Mi querido amigo el Verano asomó detrás de los árboles del bosque donde se finca un lujoso Centro Comercial tan de reciente apertura, como el celaje rojizo que se pinta al atardecer en esa zona, al poniente de la Capital...
Resulta muy romántico y poético estar ahí, sobretodo si uno estuviera acompañado por alguna mujer... Lo cual no era mi caso.
Al salir de la agencia se me ocurrió ir a conocer la gran Plaza Comercial y hacia allá conduje en esa calurosa tarde de Viernes...

Todo transcurría, digamos, normal, hasta que dentro del Sanborn`s me detuve en el área de las revistas y me puse a hojear una de fotografía... Todo normal... Pero!, de pronto, siento que alguien pasaba detrás de mí y antes de que pudiera voltear, colocó sus manos y me cubrió los ojos... "Rápido, piensa, piensa, ¿quién rayos puede ser?"... - Hice un veloz escrutinio dados los datos que recibía, ya que nadie quien fuera esa persona, articuló palabra.
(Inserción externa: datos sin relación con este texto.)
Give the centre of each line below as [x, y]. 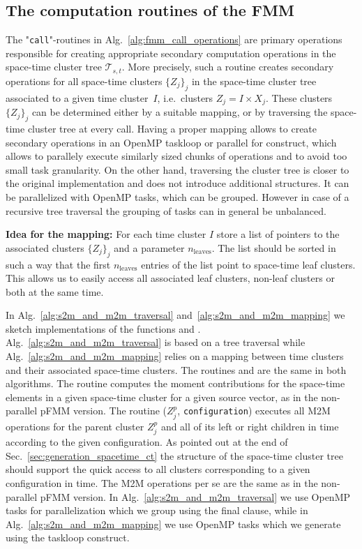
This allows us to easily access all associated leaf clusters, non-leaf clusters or [170, 278]
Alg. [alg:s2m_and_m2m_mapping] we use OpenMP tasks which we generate [173, 524]
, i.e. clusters [185, 97]
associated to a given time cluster [77, 97]
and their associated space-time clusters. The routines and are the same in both [176, 369]
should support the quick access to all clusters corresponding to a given [158, 469]
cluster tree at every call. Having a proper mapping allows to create [172, 128]
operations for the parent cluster [75, 426]

Pude haberme volteado como reacción primera y lanzar un empujón severo o hasta un merecido golpe al intruso, pero resultó no ser "un intruso", porque ese par de manos se sentían suaves y acolchonaditas que indudablemente eran manos femeninas que me dejaron una atmósfera perfumada deliciosa...
En esa fracción de segundos mi cerebro voló y aterrizó dando de bandazos a la par que los latidos de mi corazón... "Black Opium"... ¡No puede ser! - Me dijo mi interior - Esa fragancia no era muy usual y yo solo conocía a una persona que le rodeaba esa fragancia, hace un par de años...
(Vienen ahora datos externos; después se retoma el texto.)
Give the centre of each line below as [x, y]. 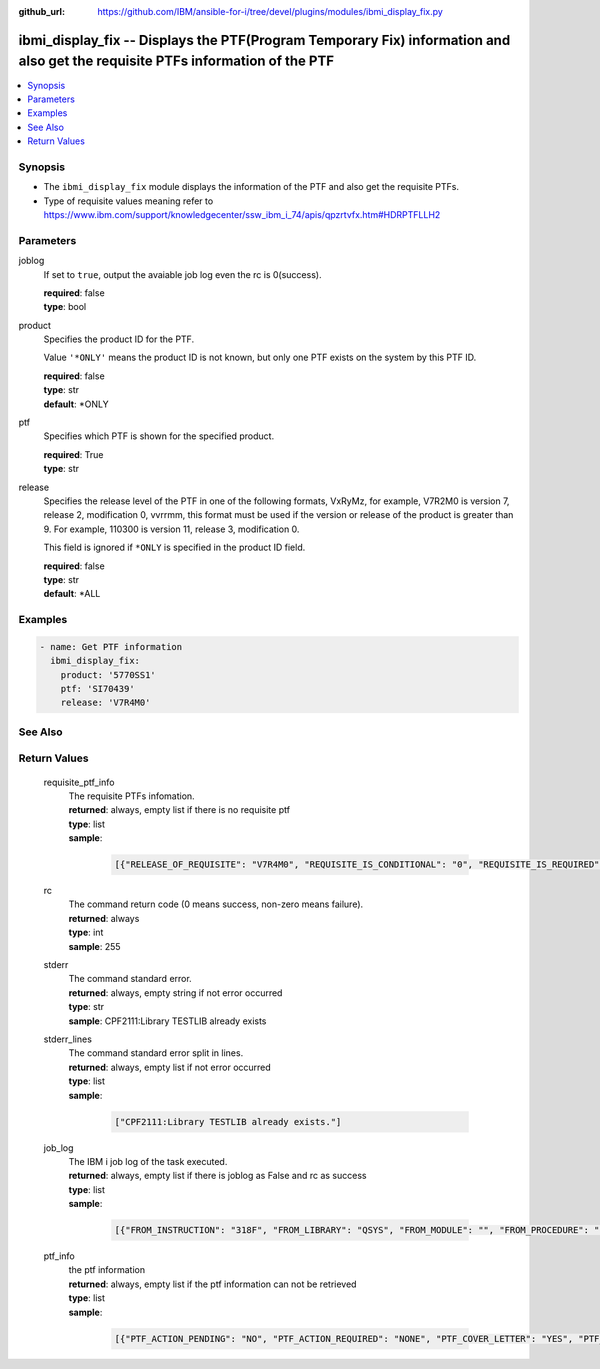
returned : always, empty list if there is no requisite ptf [179, 810]
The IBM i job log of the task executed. [148, 1161]
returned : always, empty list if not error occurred [170, 1067]
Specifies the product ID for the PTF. [119, 339]
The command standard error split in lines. [156, 1053]
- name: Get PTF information [111, 646]
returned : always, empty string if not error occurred [175, 992]
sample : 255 [94, 946]

A no ser que fuera el propio Yves Saint Laurent, tenía que ser una sola persona... ¿Susan?...- Fue mi primer impulso, corriendo el riesgo de haberme equivocado. -
- ¡¡¡Tramposo!!!, ¿¡Me viste!? - Dicho ésto la mujer me tiró suavemente del hombro y me giré con sensación de extrema emoción y una mezcla de culpabilidad por lo ocurrido aquella noche de Squash...
Creo que ella lo había olvidado pero no así yo, porque volvieron los fantasmas de mi actitud del pasado... "WoW"... ¡Susan! - Se me ocurrió soltar - porque otra cosa no acerté a decir y nos dimos un sonado beso en la mejilla mientras nos rodeamos en un fuerte abrazo.
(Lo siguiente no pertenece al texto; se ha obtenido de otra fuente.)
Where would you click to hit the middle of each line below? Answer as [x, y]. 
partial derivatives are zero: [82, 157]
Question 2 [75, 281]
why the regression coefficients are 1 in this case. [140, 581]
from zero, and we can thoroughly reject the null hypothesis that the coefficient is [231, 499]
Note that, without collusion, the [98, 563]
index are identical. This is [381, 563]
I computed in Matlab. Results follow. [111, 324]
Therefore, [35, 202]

No había cambiado mucho en ella; seguía portando esa sonrisa encantadora, tal vez un poco más llenita, pero eso sí, con su cabello corto de caída libre y vistiendo como siempre, femeninamente muy azulada... Cruzamos las frases de rigor que se dicen dos personas después de no verse por un tiempo, nos salimos de la tienda y caminamos como siempre me lo dijo, como "dos grandes amigos"... En cosa de minutos actualizamos nuestros presentes y cuando le pregunté que si estaba sola, me dijo que había quedado de verse con una amiga para ir al cine pero que la plantó, y cuando se dirigía al estacionamiento al otro lado de la zona de las revistas fue que me vio y quiso sorprenderme.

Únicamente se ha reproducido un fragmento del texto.